§ Work request
Print out the data that follows exactly, character for character, apart from the pictures.

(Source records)
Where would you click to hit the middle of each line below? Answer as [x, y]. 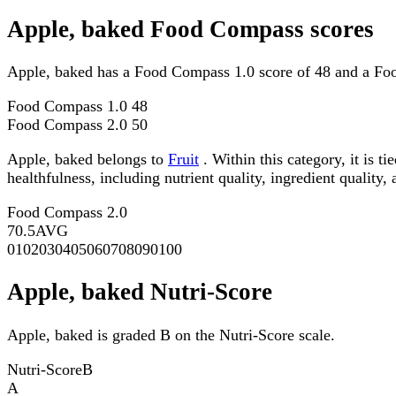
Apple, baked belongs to [88, 160]
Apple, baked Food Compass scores [190, 29]
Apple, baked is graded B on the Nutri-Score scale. [171, 335]
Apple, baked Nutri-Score [140, 292]
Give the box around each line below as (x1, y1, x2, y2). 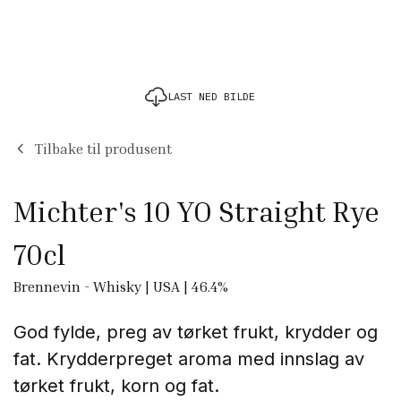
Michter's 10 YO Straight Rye (13, 193, 380, 228)
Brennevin (13, 277, 81, 295)
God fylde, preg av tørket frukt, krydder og (13, 320, 378, 343)
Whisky (93, 277, 141, 295)
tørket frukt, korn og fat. (13, 374, 219, 397)
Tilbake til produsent (35, 139, 172, 158)
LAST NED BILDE (167, 89, 256, 103)
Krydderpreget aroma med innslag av (47, 347, 364, 370)
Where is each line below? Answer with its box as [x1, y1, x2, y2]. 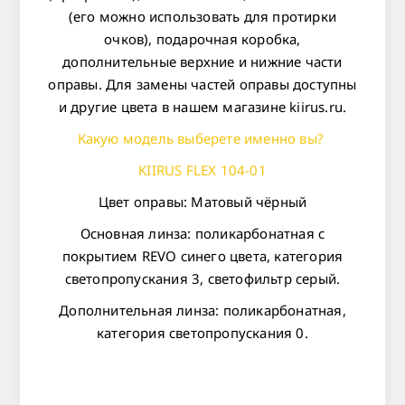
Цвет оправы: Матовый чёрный [98, 193, 307, 212]
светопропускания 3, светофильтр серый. [64, 269, 341, 288]
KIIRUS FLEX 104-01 [138, 161, 267, 180]
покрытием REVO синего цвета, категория [61, 247, 344, 266]
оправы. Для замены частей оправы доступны [48, 75, 357, 94]
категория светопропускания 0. [97, 324, 308, 343]
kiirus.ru [289, 98, 343, 117]
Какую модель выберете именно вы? [77, 129, 328, 148]
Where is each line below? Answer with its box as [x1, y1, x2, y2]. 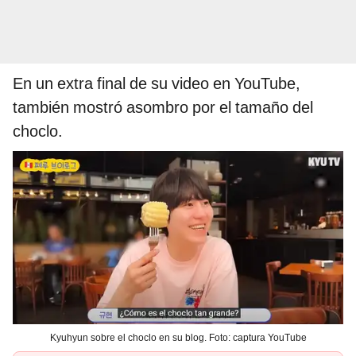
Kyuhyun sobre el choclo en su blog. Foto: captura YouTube [49, 332, 307, 344]
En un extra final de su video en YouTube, [13, 74, 300, 94]
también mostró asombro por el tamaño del [13, 98, 313, 118]
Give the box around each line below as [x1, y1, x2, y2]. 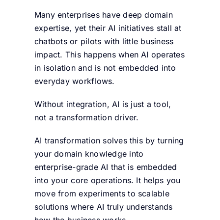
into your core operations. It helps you [34, 175, 181, 185]
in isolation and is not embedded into [34, 62, 176, 73]
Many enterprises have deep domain [34, 9, 173, 20]
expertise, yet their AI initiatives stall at [34, 23, 182, 33]
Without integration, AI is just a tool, [34, 99, 171, 109]
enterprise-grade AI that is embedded [34, 162, 177, 172]
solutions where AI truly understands [34, 201, 173, 212]
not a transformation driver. [34, 112, 139, 122]

§ Written response
Where would you click to hit the middle of each line below? Answer as [x, y]. 
Apple, baked belongs to [88, 160]
Apple, baked Food Compass scores [190, 29]
Apple, baked is graded B on the Nutri-Score scale. [171, 335]
Apple, baked Nutri-Score [140, 292]
Give the box around each line below as (x1, y1, x2, y2). 
Michter's 10 YO Straight Rye (13, 193, 380, 228)
Brennevin (13, 277, 81, 295)
God fylde, preg av tørket frukt, krydder og (13, 320, 378, 343)
Whisky (93, 277, 141, 295)
tørket frukt, korn og fat. (13, 374, 219, 397)
Tilbake til produsent (35, 139, 172, 158)
LAST NED BILDE (167, 89, 256, 103)
Krydderpreget aroma med innslag av (47, 347, 364, 370)
Where is each line below? Answer with its box as [x1, y1, x2, y2]. 
Цвет оправы: Матовый чёрный [98, 193, 307, 212]
светопропускания 3, светофильтр серый. [64, 269, 341, 288]
KIIRUS FLEX 104-01 [138, 161, 267, 180]
покрытием REVO синего цвета, категория [61, 247, 344, 266]
оправы. Для замены частей оправы доступны [48, 75, 357, 94]
категория светопропускания 0. [97, 324, 308, 343]
kiirus.ru [289, 98, 343, 117]
Какую модель выберете именно вы? [77, 129, 328, 148]
Where is each line below? Answer with its box as [x1, y1, x2, y2]. 
Kyuhyun sobre el choclo en su blog. Foto: captura YouTube [49, 332, 307, 344]
En un extra final de su video en YouTube, [13, 74, 300, 94]
también mostró asombro por el tamaño del [13, 98, 313, 118]
Give the box around each line below as [x1, y1, x2, y2]. 
into your core operations. It helps you [34, 175, 181, 185]
in isolation and is not embedded into [34, 62, 176, 73]
Many enterprises have deep domain [34, 9, 173, 20]
expertise, yet their AI initiatives stall at [34, 23, 182, 33]
Without integration, AI is just a tool, [34, 99, 171, 109]
enterprise-grade AI that is embedded [34, 162, 177, 172]
solutions where AI truly understands [34, 201, 173, 212]
not a transformation driver. [34, 112, 139, 122]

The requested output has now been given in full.